■ **WHAT THE TASK REQUIRES**:
Render every line of the data exactly as written, and leave out the pictures.

■ **EXERCISE INPUT**:
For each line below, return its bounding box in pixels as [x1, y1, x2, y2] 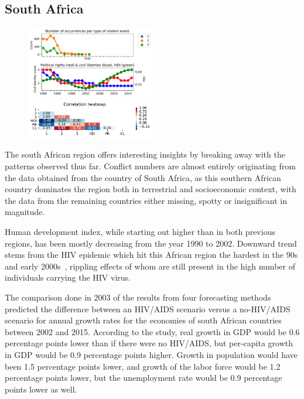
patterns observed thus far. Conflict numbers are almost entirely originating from [5, 160, 296, 172]
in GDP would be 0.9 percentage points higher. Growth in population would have [5, 348, 298, 360]
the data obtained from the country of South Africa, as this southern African [5, 171, 281, 183]
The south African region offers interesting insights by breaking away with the [5, 148, 285, 161]
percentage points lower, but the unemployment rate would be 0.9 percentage [5, 371, 282, 384]
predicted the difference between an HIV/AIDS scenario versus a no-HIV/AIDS [5, 302, 291, 315]
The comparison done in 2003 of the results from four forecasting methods [5, 291, 271, 303]
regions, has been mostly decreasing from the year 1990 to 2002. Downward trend [5, 237, 297, 249]
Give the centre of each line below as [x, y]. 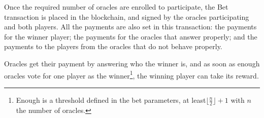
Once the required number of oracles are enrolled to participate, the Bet [116, 7]
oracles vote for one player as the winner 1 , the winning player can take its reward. [131, 74]
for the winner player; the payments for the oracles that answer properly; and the [131, 36]
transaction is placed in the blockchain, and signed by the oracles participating [127, 16]
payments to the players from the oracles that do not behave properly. [113, 46]
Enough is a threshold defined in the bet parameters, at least [111, 100]
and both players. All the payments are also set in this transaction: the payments [130, 27]
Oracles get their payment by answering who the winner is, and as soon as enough [132, 63]
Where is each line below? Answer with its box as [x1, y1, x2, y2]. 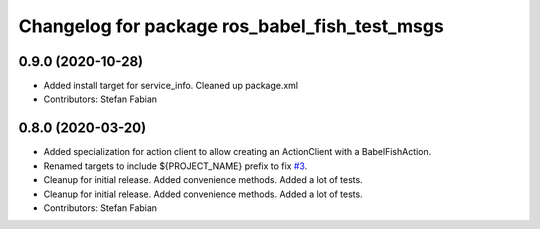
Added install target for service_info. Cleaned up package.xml [43, 80, 299, 92]
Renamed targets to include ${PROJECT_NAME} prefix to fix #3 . [43, 160, 308, 172]
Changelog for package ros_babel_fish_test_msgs [18, 15, 444, 37]
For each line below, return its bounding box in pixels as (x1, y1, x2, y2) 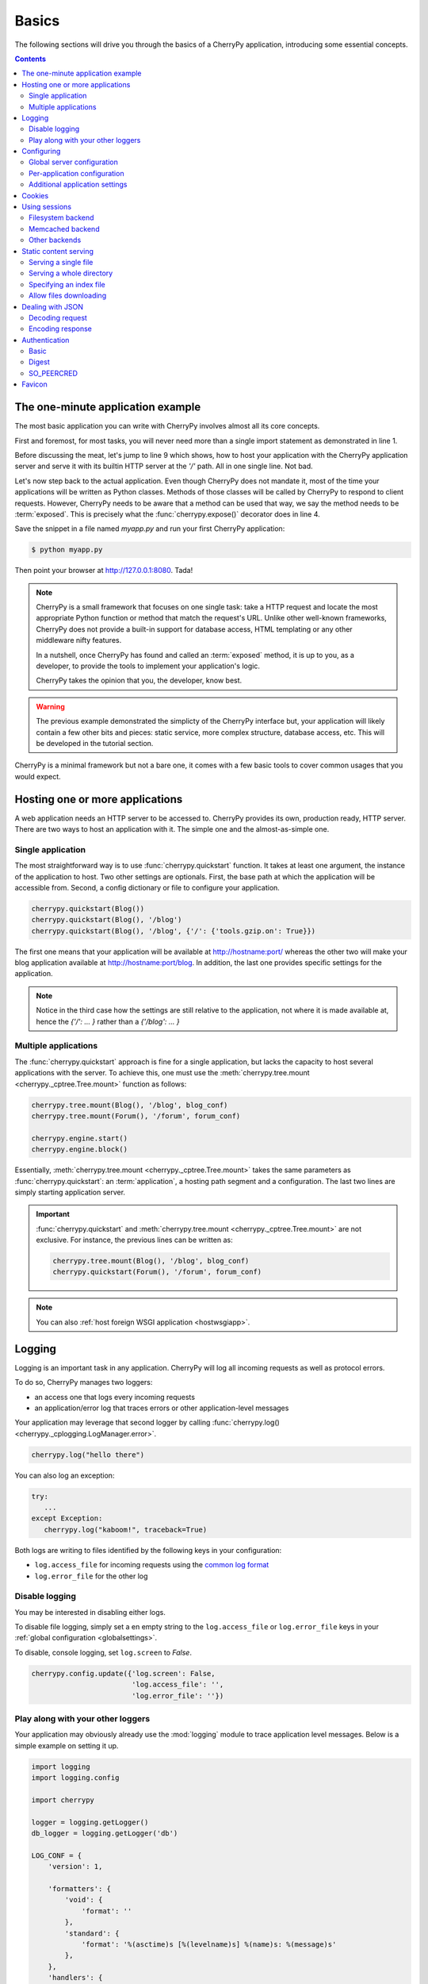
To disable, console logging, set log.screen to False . (14, 1648, 192, 1657)
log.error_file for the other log (34, 1571, 148, 1581)
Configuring (21, 147, 61, 156)
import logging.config (31, 1774, 120, 1782)
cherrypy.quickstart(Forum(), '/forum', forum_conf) (52, 1267, 262, 1277)
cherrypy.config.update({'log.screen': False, (31, 1669, 216, 1678)
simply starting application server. (14, 1187, 126, 1197)
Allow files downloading (29, 290, 107, 301)

■ **REPLY**:
For each line below, return its bounding box in pixels as [x1, y1, x2, y2] 
patterns observed thus far. Conflict numbers are almost entirely originating from [5, 160, 296, 172]
in GDP would be 0.9 percentage points higher. Growth in population would have [5, 348, 298, 360]
the data obtained from the country of South Africa, as this southern African [5, 171, 281, 183]
The south African region offers interesting insights by breaking away with the [5, 148, 285, 161]
percentage points lower, but the unemployment rate would be 0.9 percentage [5, 371, 282, 384]
predicted the difference between an HIV/AIDS scenario versus a no-HIV/AIDS [5, 302, 291, 315]
The comparison done in 2003 of the results from four forecasting methods [5, 291, 271, 303]
regions, has been mostly decreasing from the year 1990 to 2002. Downward trend [5, 237, 297, 249]
Give the centre of each line below as [x, y]. 
Once the required number of oracles are enrolled to participate, the Bet [116, 7]
oracles vote for one player as the winner 1 , the winning player can take its reward. [131, 74]
for the winner player; the payments for the oracles that answer properly; and the [131, 36]
transaction is placed in the blockchain, and signed by the oracles participating [127, 16]
payments to the players from the oracles that do not behave properly. [113, 46]
Enough is a threshold defined in the bet parameters, at least [111, 100]
and both players. All the payments are also set in this transaction: the payments [130, 27]
Oracles get their payment by answering who the winner is, and as soon as enough [132, 63]
Where is each line below? Answer with its box as [x1, y1, x2, y2]. 
Added install target for service_info. Cleaned up package.xml [43, 80, 299, 92]
Renamed targets to include ${PROJECT_NAME} prefix to fix #3 . [43, 160, 308, 172]
Changelog for package ros_babel_fish_test_msgs [18, 15, 444, 37]
For each line below, return its bounding box in pixels as (x1, y1, x2, y2) 
To disable, console logging, set log.screen to False . (14, 1648, 192, 1657)
log.error_file for the other log (34, 1571, 148, 1581)
Configuring (21, 147, 61, 156)
import logging.config (31, 1774, 120, 1782)
cherrypy.quickstart(Forum(), '/forum', forum_conf) (52, 1267, 262, 1277)
cherrypy.config.update({'log.screen': False, (31, 1669, 216, 1678)
simply starting application server. (14, 1187, 126, 1197)
Allow files downloading (29, 290, 107, 301)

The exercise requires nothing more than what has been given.